Design and implementation of a six-degree-of-freedom automatic tracking robot based on single-chip microcomputer control

One of the characteristics of the development of contemporary science and technology is the combination of mechanical technology, electronic technology and information technology. Robots are one of the products of this combination. Modern robots are all developed from machinery. The difference from traditional machines is that robots have computer control systems, so they have certain intelligence. Humans can compile action programs to enable them to perform various actions. The six-degree-of-freedom automatic tracking and handling robot is one of them. This kind of handling robot can not only replace certain functions of humans, but sometimes even exceed the physical ability of humans. It can be used 24 hours a day or even

It can operate continuously and repeatedly for longer periods of time and can withstand various harsh environments. Therefore, the handling robot is an extension and development of the local functions of the human body.

This design mainly uses the single-chip microcomputer MSP430 as the control core, and combines the DC motor, pyroelectric infrared sensor, etc. It gives full play to the performance of the single-chip microcomputer, and its advantages are simple hardware circuit, perfect software function, reliable control system, high cost performance, etc. It has certain use and reference value.

1 System Principle

1.1 System Principle of Automatic Tracking Module

The automatic tracking module in this design is mainly composed of a single-chip microcomputer and its external circuit, an infrared tracking circuit, a DC motor control circuit, etc. During normal operation, the single-chip microcomputer cyclically detects the output signal of the infrared tracking circuit and generates a DC motor control signal based on it. When the system detects that the working mode has changed, the system enters the corresponding mode. Its principle block diagram is shown in Figure 1 and Figure 2.

1.2 System principle of six-degree-of-freedom manipulator module

The system is designed in a modular way, dividing the machine into four parts: base, arm, wrist, and hand. The controller is based on the MSP430 microcontroller, and the specific control part block diagram is shown in Figure 3.

2 System Design

2.1 Automatic tracking module hardware design

1) Basic MCU system

The control core of the tracking robot system is generally based on the basic hardware resources in the MSP430 microcontroller, and some external devices are expanded when necessary. The control that needs to be completed in this design is relatively simple and can be fully realized with the basic hardware resources in the microcontroller, so there is no need to expand.

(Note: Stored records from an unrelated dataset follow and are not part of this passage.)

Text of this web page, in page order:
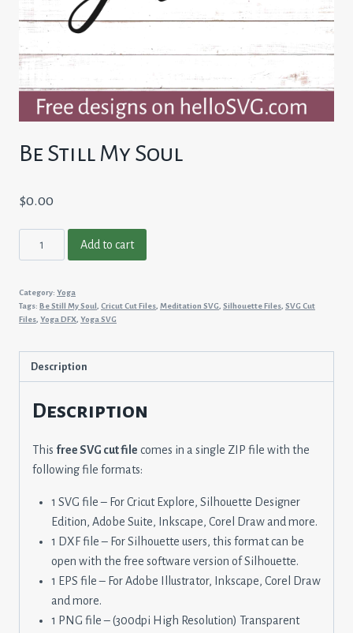
Be Still My Soul
$0.00
Still
Soul
quantity
Add to cart
Category: Yoga
Tags: Be Still My Soul, Cricut Cut Files, Meditation SVG, Silhouette Files, SVG Cut
Files, Yoga DFX, Yoga SVG
Description
Description
This free SVG cut file comes in a single ZIP file with the
following file formats:
1 SVG file – For Cricut Explore, Silhouette Designer
Edition, Adobe Suite, Inkscape, Corel Draw and more.
1 DXF file – For Silhouette users, this format can be
open with the free software version of Silhouette.
1 EPS file – For Adobe Illustrator, Inkscape, Corel Draw
and more.
1 PNG file – (300dpi High Resolution) Transparent

2) Amplifying signal circuit

It is controlled by LM324, which is a quad op amp integrated circuit. It uses a 14-pin dual in-line plastic package and contains four groups of identical operational amplifiers. Except for the shared power supply, the four groups of operational amplifiers are independent of each other.

3) Motor drive circuit

The motor used is a common DC motor. Under the control of the MSP430 microcontroller, a motor driver chip can be connected or other components can be used to make the motor rotate. In order to simplify the design of this system, other methods are used to replace the circuit driver chip.

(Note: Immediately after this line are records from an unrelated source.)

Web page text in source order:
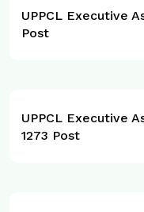
UPPCL Executive
Post
UPPCL Executive
1273 Post
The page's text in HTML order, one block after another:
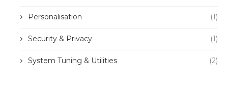
Personalisation (1)
Security & Privacy (1)
System Tuning & Utilities (2)
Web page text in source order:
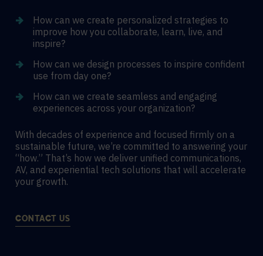
How can we create personalized strategies to
improve how you collaborate, learn, live, and
inspire?
How can we design processes to inspire confident
use from day one?
How can we create seamless and engaging
experiences across your organization?
With decades of experience and focused firmly on a
sustainable future, we’re committed to answering your
“how.” That’s how we deliver unified communications,
AV, and experiential tech solutions that will accelerate
your growth.
CONTACT US
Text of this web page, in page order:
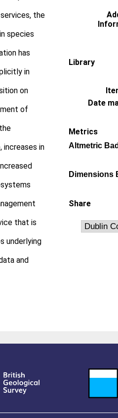
the
species
has
in
on
of
increases in
that is
underlying
and
Library
Date
Metrics
Altmetric
Dimensions
Share
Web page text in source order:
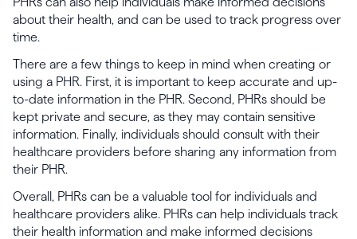
about their health, and can be used to track progress over
time.
There are a few things to keep in mind when creating or
using a PHR. First, it is important to keep accurate and up-
to-date information in the PHR. Second, PHRs should be
kept private and secure, as they may contain sensitive
information. Finally, individuals should consult with their
healthcare providers before sharing any information from
their PHR.
Overall, PHRs can be a valuable tool for individuals and
healthcare providers alike. PHRs can help individuals track
their health information and make informed decisions
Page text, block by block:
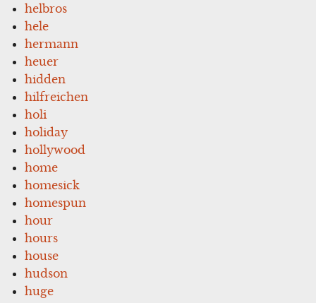
helbros
hele
hermann
heuer
hidden
hilfreichen
holi
holiday
hollywood
home
homesick
homespun
hour
hours
house
hudson
huge
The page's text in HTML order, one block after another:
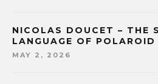
NICOLAS DOUCET – THE
LANGUAGE OF POLAROID
MAY 2, 2026
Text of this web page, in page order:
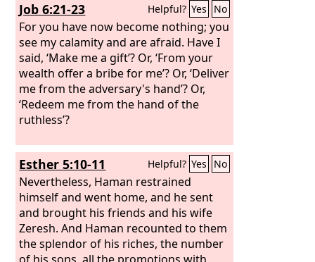
Job 6:21-23 Helpful? Yes No
For you have now become nothing; you
see my calamity and are afraid. Have I
said, ‘Make me a gift’? Or, ‘From your
wealth offer a bribe for me’? Or, ‘Deliver
me from the adversary's hand’? Or,
‘Redeem me from the hand of the
ruthless’?
Esther 5:10-11 Helpful? Yes No
Nevertheless, Haman restrained
himself and went home, and he sent
and brought his friends and his wife
Zeresh. And Haman recounted to them
the splendor of his riches, the number
of his sons, all the promotions with

2.2 Hardware design of six-DOF manipulator module

The six-degree-of-freedom manipulator is a robotic arm driven by six servo motors. In addition to the four joints that make up the arm and one joint in the wrist, plus the grip of the hand, the mechanical structure of a manipulator is realized.

The control module uses a 5 V DC power supply to power the microcontroller and the motor of the robotic arm respectively. The circuit includes a manual reset circuit, a crystal oscillator circuit, a matrix keyboard, an independent keyboard for controlling the rotation angle of the microcontroller, and a servo motor access port. The selected motor identification number and the rotation angle of the motor can be displayed on the display screen.

3 Software Design

The software design of this system is hardware-oriented and is programmed in C language. The most important part is the microcontroller controlling the motor rotation (including forward and reverse rotation), time delay and PID algorithm. The specific design flow chart is shown in Figure 4 and Figure 5.

4 System Debugging

1) After the program is written, check the code line by line carefully. Check the code for errors, create your own code checklist, and check the places where errors are often made. Check whether the code meets the programming specifications.

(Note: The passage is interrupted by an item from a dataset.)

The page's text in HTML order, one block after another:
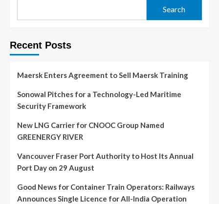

2) Debug the program to see if it can be simulated. If it runs normally, burn the program debugged in the compiler to the microcontroller.

3) When the power is connected, observe whether the overall circuit operates according to the expected design, whether the motor rotates forward, whether the motor rotates reversely, etc. The error part of the program can be inferred based on the operation of the circuit, and the program can be modified and burned into the microcontroller after being debugged by the compiler, and repeatedly tested until it can work completely normally.

5 Conclusion

This system is a single-chip tracking robot system, which mainly uses the single-chip MSP430 as the control core, and is combined with a DC motor, a servo, an integrated infrared receiver, etc. This system has simple hardware and software design, is easy to develop, and strictly controls the procurement cost of various components, so it is low-priced, safe, reliable, and easy to operate.